**What you are asked to do**
Lines in the listing below that hold "approach" are the ones to copy.

**Input data**
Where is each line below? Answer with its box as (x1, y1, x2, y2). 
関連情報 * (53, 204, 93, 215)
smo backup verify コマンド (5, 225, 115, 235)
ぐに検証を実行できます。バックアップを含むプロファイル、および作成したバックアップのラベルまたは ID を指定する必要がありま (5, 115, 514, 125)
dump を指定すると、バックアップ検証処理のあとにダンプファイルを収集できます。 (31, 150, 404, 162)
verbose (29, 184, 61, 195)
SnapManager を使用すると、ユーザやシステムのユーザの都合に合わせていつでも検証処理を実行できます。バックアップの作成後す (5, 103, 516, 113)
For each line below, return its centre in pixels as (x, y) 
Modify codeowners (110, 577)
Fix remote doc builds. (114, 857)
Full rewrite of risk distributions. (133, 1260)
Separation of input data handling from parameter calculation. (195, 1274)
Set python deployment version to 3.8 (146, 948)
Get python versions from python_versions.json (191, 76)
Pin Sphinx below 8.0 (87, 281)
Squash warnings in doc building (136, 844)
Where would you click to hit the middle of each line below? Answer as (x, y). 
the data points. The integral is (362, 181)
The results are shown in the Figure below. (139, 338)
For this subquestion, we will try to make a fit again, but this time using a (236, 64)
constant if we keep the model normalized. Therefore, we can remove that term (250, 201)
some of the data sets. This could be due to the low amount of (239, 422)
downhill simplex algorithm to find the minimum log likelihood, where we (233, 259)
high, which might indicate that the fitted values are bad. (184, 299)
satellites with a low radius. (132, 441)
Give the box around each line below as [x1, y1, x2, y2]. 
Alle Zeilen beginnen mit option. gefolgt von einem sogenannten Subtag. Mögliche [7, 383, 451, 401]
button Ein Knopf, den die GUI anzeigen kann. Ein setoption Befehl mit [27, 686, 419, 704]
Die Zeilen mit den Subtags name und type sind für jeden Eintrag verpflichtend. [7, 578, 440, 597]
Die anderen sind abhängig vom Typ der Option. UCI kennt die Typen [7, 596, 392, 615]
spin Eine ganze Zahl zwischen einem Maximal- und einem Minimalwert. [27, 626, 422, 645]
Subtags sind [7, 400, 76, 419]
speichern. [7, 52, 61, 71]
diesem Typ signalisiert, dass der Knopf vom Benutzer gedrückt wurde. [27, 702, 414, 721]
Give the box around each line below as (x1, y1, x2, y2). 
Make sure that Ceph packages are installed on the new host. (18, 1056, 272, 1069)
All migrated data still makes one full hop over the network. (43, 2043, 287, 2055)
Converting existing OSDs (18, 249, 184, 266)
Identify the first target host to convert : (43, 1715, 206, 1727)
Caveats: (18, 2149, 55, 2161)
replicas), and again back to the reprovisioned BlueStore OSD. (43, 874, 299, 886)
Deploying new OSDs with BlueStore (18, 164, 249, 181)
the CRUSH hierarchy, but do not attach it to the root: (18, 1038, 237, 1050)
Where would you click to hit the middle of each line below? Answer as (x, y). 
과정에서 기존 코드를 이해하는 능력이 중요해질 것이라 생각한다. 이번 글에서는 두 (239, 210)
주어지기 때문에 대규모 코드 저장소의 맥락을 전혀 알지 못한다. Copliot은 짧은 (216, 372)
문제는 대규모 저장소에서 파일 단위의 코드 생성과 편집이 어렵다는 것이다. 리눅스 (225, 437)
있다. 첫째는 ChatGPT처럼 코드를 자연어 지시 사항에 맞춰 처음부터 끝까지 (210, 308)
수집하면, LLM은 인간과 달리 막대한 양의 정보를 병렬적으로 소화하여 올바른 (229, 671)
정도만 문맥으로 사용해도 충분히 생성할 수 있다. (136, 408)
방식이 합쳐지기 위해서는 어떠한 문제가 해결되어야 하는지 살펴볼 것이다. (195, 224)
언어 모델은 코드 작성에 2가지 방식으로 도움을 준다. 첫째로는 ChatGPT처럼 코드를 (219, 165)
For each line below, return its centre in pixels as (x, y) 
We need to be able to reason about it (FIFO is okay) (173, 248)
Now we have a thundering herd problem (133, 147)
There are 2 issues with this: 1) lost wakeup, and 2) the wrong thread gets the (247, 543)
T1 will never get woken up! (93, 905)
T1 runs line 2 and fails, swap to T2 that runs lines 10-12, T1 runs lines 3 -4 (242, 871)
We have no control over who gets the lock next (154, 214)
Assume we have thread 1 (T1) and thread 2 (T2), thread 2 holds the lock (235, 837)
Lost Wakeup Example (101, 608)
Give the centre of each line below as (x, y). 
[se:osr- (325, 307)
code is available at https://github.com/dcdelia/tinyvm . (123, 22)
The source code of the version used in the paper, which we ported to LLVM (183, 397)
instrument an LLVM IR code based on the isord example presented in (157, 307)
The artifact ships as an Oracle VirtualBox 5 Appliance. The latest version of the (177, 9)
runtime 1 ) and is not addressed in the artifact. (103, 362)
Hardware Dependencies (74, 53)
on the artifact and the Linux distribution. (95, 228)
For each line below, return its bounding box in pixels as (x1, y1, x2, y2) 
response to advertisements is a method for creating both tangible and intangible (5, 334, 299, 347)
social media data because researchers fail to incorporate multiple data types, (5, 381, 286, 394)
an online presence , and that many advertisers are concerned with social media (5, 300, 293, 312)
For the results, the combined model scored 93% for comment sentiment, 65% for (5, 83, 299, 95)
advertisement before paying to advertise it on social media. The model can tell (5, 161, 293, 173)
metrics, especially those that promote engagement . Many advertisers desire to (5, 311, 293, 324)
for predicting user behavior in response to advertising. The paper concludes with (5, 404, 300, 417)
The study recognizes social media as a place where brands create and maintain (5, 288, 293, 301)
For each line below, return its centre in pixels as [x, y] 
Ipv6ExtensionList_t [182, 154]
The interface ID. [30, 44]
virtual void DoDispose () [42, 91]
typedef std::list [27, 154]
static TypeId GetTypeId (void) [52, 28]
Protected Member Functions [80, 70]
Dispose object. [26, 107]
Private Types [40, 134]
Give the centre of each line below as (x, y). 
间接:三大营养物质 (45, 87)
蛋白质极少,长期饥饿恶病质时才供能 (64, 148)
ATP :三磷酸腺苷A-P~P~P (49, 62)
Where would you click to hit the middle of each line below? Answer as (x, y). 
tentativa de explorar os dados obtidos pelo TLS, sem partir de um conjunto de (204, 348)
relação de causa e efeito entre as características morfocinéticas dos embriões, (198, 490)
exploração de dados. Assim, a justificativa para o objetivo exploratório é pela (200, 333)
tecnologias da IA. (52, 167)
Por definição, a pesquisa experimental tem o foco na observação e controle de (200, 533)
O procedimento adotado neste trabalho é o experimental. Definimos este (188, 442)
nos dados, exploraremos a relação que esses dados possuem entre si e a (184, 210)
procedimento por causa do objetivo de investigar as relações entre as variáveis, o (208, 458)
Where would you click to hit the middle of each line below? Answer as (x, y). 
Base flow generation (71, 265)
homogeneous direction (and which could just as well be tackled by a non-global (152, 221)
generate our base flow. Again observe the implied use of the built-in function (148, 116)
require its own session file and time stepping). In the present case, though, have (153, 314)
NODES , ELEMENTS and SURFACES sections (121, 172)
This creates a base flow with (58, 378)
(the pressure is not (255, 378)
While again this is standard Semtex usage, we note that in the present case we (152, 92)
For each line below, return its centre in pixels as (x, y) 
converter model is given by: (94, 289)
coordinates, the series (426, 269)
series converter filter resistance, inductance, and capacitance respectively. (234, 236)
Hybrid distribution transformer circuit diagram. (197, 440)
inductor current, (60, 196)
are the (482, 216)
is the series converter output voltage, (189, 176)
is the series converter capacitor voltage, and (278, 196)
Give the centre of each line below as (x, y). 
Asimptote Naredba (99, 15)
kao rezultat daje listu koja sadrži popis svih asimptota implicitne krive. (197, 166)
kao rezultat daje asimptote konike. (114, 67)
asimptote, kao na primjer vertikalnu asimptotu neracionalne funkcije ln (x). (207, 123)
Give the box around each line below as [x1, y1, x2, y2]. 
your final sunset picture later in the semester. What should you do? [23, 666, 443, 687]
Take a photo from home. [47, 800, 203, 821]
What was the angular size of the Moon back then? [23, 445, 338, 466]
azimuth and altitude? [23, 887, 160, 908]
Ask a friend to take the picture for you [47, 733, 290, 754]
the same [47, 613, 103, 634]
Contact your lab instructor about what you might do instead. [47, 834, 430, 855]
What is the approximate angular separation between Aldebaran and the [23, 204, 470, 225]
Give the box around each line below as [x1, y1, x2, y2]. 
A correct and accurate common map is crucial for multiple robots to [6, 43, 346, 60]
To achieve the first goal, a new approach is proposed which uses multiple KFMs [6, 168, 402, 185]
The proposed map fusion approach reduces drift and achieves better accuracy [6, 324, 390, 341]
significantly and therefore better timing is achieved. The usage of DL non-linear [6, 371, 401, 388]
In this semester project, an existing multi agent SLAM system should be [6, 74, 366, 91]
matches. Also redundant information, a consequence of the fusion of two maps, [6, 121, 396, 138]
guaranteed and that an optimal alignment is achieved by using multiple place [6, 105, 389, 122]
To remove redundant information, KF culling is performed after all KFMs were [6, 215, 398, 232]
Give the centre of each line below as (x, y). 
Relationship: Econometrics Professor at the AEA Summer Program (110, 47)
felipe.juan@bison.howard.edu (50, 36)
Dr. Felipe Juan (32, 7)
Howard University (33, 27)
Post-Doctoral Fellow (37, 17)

**Finished exercise**
To achieve the first goal, a new approach is proposed which uses multiple KFMs [6, 168, 402, 185]
The proposed map fusion approach reduces drift and achieves better accuracy [6, 324, 390, 341]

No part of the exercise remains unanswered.